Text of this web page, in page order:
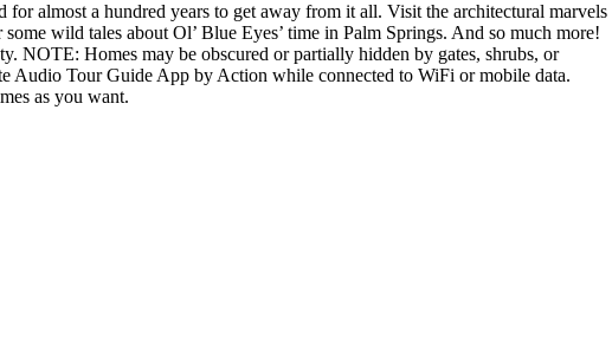
almost a hundred years to get away from it all. Visit the architectural marvels
wild tales about Ol’ Blue Eyes’ time in Palm Springs. And so much more!
NOTE: Homes may be obscured or partially hidden by gates, shrubs, or
Audio Tour Guide App by Action while connected to WiFi or mobile data.
as you want.
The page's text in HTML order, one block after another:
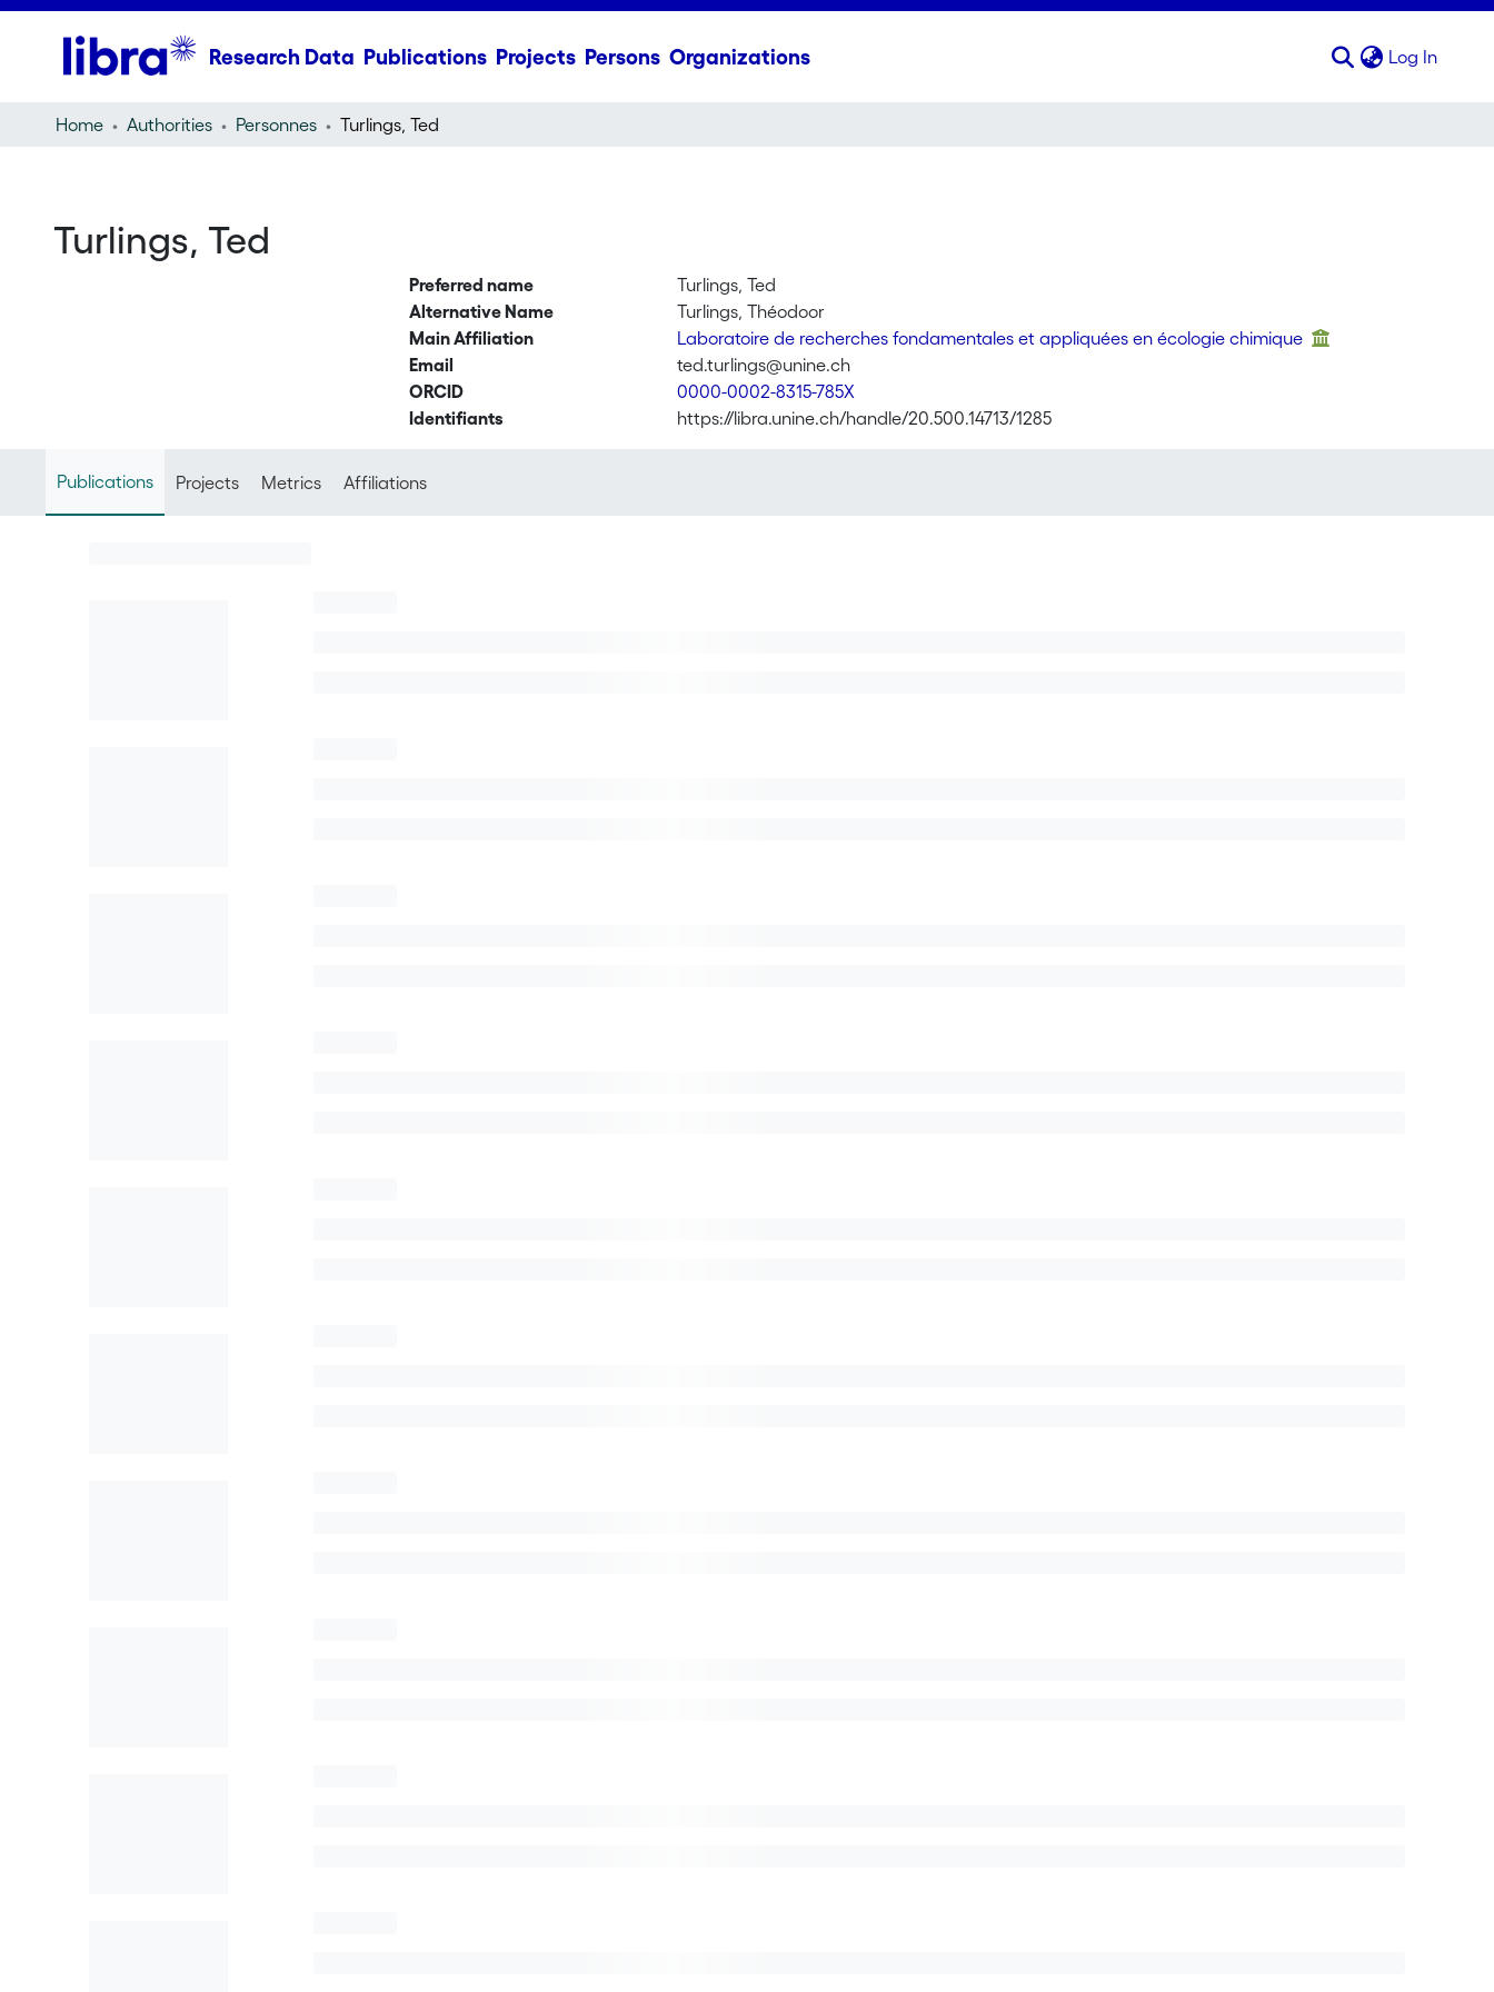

####################

*ACTIVITY*.
The expected answer is the listing above, duplicated exactly, with its pictures removed.

*PROBLEM SOLUTION*.
Text of this web page, in page order:
almost a hundred years to get away from it all. Visit the architectural marvels
wild tales about Ol’ Blue Eyes’ time in Palm Springs. And so much more!
NOTE: Homes may be obscured or partially hidden by gates, shrubs, or
Audio Tour Guide App by Action while connected to WiFi or mobile data.
as you want.
The page's text in HTML order, one block after another:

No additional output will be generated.